I have a data set of household incomes. I want to fit a log-normal distribution to the data then generate random numbers from that distribution.
The approach below using the MASS package seems to give incorrect results. When I create a large sample from a log-normal distribution with the parameters from fitdistr, the mean and standard deviation are both much higher than in the original data.
library(MASS)
mean(hhi) # = 124,027.8
sd(hhi) # = 127,492.1
params <- fitdistr(hhi,'lognormal') # mu = 11.31322, sigma = 1.016148
random_hhi <- rlnorm(1000000, params$estimate['meanlog'], params$estimate['sdlog'])
mean(random_hhi) # returns 137,131.5
sd(random_hhi) # returns 182,139
This post, suggested in a comment on a similar question, offers a different approach based on the definitions for the mean and variance of the log-normal distribution. This approach seems to work better in my case. Notice that the mean and SD are much closer to those in the data.
m <- mean(hhi)
s <- sd(hhi)
location <- log(m^2 / sqrt(s^2 + m^2)) # returns 11.3677234406609
shape <- sqrt(log(1 + (s^2 / m^2))) # returns 0.8491615
random_hhi <- rlnorm(n=1000000, location, shape)
mean(random_hhi) # returns 124,024.1
sd(random_hhi) # returns 127,291.8
So, my question is: Why does the first approach fail and the second succeed? I would expect fitdistr to return the parameters mu and sigma that best fit the data so that numbers generated from those parameters with rlnorm would follow the same distribution. What am I missing?
The two ways you obtain these parameters are not equal. MASS::fitdistr performs maximum likelihood estimation, whereas in the second case you have taken theoretical identities as if they reflect the exact truth for your sample.
To be clear, rlnorm (or any other stats random sampling function) returns exactly the distribution you have asked for. By inverting the identities you can trivially verify that a log-normal with mean=11.313 and SD=1.016 will approximately produce the parameters you got in the original scale (unfortunately the log-normal is quite heavily skewed which makes original-scale SD a poor summary measure).
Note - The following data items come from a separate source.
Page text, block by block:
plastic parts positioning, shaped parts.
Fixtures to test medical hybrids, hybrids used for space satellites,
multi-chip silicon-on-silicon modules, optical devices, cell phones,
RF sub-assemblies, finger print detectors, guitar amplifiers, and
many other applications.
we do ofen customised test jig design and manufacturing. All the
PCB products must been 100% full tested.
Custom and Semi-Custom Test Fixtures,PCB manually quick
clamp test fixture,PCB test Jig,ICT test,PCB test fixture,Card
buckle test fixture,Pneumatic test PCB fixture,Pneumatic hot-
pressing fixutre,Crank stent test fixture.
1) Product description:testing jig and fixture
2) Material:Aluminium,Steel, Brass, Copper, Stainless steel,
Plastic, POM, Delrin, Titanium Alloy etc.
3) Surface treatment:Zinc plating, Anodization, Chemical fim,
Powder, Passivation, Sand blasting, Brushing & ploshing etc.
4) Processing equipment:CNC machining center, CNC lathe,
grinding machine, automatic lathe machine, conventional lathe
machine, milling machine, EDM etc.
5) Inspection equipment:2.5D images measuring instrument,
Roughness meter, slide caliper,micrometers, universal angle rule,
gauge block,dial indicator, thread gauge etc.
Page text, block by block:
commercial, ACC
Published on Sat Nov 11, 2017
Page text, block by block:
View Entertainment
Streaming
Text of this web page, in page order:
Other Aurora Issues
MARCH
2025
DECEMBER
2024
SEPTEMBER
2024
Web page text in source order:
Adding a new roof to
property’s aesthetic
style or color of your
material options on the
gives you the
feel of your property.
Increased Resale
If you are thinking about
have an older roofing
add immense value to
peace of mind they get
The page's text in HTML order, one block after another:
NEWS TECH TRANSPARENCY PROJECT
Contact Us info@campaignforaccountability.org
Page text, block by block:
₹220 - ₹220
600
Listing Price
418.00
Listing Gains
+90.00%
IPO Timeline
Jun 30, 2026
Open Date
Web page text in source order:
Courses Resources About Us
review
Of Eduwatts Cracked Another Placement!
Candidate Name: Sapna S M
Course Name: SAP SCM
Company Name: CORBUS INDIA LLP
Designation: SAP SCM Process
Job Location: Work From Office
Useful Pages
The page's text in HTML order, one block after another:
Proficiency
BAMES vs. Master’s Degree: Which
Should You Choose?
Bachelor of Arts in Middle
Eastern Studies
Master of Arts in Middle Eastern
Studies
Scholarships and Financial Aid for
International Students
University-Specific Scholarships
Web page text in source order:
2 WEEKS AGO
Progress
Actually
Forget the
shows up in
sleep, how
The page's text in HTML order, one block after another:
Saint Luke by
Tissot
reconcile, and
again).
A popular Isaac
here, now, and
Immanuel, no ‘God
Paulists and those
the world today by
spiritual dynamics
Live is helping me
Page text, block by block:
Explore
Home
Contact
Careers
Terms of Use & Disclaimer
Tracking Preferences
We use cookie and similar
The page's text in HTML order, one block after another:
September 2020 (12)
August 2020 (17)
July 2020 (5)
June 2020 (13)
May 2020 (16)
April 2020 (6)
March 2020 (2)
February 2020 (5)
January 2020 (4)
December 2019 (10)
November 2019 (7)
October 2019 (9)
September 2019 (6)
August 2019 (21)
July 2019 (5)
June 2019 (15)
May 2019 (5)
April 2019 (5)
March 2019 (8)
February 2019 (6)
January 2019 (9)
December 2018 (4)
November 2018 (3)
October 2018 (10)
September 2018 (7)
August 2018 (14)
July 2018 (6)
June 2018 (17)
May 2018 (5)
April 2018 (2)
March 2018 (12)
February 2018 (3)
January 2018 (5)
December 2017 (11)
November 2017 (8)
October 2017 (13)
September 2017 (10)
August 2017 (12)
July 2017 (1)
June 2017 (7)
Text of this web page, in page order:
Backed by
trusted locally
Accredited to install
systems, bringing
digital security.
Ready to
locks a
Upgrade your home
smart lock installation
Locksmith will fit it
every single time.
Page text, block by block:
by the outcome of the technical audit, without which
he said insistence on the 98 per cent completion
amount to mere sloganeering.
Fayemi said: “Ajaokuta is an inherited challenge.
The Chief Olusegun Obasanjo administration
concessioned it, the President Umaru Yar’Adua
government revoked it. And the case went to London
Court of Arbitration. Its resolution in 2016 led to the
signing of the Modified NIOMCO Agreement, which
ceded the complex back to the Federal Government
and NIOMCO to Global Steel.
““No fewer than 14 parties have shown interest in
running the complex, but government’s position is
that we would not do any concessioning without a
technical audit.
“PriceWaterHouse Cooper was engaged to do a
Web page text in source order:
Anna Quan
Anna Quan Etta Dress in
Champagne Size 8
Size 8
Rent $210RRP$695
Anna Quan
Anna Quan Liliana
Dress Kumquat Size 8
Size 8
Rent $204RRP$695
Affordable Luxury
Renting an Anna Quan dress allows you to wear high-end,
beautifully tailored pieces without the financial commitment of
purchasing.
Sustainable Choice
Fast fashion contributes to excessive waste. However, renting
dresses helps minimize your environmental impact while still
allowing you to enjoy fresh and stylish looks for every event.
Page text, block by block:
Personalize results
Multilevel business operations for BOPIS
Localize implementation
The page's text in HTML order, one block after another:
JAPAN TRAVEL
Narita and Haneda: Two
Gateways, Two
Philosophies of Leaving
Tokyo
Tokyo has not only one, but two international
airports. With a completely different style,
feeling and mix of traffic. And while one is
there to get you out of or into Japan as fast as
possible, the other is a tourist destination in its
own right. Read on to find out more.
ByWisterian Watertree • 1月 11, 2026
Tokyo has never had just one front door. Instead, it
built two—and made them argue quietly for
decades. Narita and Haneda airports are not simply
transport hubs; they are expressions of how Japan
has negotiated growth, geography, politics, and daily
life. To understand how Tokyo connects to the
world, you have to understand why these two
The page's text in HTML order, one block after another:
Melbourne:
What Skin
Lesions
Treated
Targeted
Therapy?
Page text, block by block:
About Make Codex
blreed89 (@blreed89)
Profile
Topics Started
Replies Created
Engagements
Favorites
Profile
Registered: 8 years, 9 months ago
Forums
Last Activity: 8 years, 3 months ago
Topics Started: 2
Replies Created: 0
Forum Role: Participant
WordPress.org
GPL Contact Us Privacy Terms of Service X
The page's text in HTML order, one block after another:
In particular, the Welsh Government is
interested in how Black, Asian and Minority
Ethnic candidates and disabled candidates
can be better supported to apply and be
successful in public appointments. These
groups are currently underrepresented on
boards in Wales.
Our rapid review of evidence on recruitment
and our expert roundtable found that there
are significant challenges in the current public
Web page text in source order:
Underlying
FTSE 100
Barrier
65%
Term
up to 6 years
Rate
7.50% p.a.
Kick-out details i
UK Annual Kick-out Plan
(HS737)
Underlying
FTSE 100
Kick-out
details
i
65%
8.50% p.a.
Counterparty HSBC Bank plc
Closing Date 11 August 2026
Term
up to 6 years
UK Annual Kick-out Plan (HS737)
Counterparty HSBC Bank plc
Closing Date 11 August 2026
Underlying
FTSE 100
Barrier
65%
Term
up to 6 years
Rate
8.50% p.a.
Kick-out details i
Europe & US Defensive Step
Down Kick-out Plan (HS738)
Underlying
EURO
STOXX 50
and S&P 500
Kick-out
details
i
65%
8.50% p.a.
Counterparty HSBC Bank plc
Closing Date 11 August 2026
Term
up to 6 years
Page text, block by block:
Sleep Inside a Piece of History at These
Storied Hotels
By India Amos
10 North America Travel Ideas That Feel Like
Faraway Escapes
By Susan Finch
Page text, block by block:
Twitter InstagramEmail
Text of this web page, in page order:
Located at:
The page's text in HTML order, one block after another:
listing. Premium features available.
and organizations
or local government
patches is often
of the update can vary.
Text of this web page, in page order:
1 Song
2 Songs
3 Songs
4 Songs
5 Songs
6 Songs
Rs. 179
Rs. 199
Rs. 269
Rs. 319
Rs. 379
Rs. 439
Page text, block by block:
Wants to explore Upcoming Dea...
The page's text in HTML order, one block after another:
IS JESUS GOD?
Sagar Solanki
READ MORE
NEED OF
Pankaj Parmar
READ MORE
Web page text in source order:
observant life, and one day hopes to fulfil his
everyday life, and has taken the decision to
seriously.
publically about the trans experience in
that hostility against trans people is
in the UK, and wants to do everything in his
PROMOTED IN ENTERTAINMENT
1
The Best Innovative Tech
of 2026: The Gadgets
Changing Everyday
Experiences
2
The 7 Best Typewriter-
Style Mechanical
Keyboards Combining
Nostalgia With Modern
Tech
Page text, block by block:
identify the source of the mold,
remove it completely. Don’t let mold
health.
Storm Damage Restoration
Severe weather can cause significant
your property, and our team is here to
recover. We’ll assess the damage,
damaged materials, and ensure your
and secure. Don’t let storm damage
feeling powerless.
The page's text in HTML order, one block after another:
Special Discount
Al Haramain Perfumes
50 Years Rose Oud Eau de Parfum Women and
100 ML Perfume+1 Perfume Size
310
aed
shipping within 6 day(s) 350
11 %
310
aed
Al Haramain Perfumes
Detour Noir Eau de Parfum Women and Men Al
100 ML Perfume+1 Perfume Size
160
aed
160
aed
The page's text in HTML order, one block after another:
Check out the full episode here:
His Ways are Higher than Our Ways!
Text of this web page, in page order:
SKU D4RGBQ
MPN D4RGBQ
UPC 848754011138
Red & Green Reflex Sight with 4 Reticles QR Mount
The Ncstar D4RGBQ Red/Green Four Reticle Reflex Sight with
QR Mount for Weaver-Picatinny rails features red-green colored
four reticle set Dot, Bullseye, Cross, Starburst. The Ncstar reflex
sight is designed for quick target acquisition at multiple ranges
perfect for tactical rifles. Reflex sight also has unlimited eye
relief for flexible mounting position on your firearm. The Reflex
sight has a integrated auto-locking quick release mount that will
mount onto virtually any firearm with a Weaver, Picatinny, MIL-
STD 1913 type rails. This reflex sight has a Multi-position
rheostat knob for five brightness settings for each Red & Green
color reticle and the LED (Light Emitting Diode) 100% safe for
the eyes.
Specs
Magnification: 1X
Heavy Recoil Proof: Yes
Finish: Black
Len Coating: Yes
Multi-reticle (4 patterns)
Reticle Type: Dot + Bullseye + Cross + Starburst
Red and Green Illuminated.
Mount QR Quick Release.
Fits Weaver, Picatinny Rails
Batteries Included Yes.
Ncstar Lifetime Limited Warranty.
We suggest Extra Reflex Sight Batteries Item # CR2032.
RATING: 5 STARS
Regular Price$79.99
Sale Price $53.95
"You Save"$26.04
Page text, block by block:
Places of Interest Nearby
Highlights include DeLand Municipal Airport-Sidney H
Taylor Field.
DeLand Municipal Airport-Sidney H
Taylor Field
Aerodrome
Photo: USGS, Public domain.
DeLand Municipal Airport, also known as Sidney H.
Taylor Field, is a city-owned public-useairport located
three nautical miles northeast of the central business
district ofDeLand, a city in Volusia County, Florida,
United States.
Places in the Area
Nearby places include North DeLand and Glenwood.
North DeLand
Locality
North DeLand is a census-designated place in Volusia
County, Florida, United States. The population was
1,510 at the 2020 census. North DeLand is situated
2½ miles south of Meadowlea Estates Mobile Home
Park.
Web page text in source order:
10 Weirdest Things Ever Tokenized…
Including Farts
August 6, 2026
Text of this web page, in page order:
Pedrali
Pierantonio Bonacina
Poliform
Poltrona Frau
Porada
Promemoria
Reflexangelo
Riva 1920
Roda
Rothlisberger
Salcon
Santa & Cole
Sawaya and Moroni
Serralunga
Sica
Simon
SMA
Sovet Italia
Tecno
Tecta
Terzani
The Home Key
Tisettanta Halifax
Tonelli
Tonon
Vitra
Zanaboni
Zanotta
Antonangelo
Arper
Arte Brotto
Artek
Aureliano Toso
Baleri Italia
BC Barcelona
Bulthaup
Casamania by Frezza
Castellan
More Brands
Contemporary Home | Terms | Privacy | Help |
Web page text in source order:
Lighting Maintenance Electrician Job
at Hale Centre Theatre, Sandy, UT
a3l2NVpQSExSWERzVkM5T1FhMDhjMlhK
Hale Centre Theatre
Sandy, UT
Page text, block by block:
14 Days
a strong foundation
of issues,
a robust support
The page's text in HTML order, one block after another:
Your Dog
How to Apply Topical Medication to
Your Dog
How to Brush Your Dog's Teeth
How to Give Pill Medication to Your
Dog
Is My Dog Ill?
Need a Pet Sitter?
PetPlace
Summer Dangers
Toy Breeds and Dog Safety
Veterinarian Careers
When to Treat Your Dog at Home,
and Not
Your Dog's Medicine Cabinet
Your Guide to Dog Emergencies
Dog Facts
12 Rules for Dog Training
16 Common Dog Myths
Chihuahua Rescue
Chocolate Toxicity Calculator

The issue lies in how you got to those distributional parameters.
A small example:
set.seed(123)
## Doesn't really follow any univariate distribution
x <- c(rnorm(15, 15, 5), rnorm(5, 150, 30))
## What is the lognormal distribution that is most likely to have produced this sample?
MASS::fitdistr(x, "lognormal")
#> logmean=3.292, logsd=1.020
## What is the mean & SD of the lognormal distribution following the observed mean & SD?
c(logmean=log(mean(x)^2 / sqrt(sd(x)^2 + mean(x)^2)),
logsd=sqrt(log(1 + (sd(x)^2 / mean(x)^2))))
#> logmean=3.429, logsd=0.985
Again, these are both 'correct' but answers to different questions. From this it should be clear why the second approach approximates your observed parameters much more closely. The same would happen using the normal distribution:
MASS::fitdistr(x, "normal")
#> mean=50.142, sd=62.584
c(mean=mean(x), sd=sd(x))
#> mean=50.141, sd=64.210
Simulating from these sets of parameters will clearly give you different SDs (that's what you're providing as input), and the second one will reproduce the observed SD whereas the first one won't.
I cannot tell you which of these two is the one you want since you didn't provide more details, but it seems highly unlikely that you just want to reproduce your observed summary statistics exactly (you already have these). If anything, the mismatch between the observed summaries and the MLE suggests that the log-normal is not an exact fit for your data.
As an addendum, here's code that will let you reproduce what MASS::fitdistr does, i.e. how the maximum likelihood parameter estimates are calculated:
mle_normal <- function(x) {
mu <- mean(x)
sig <- sqrt(mean((x-mu)**2))
c(mu=mu, sig=sig)
}
mle_lognormal <- function(x) {
stopifnot(all(x > 0))
est <- mle_normal(log(x))
c(logmu=est[1], logsig=est[2])
}
And finally, while the only difference between the MLE and the summary in the normal case is the Bessel correction (variance with n-1 in the denominator instead of n), in the log-normal case that doesn't hold because original-scale mean and variance are no longer independent.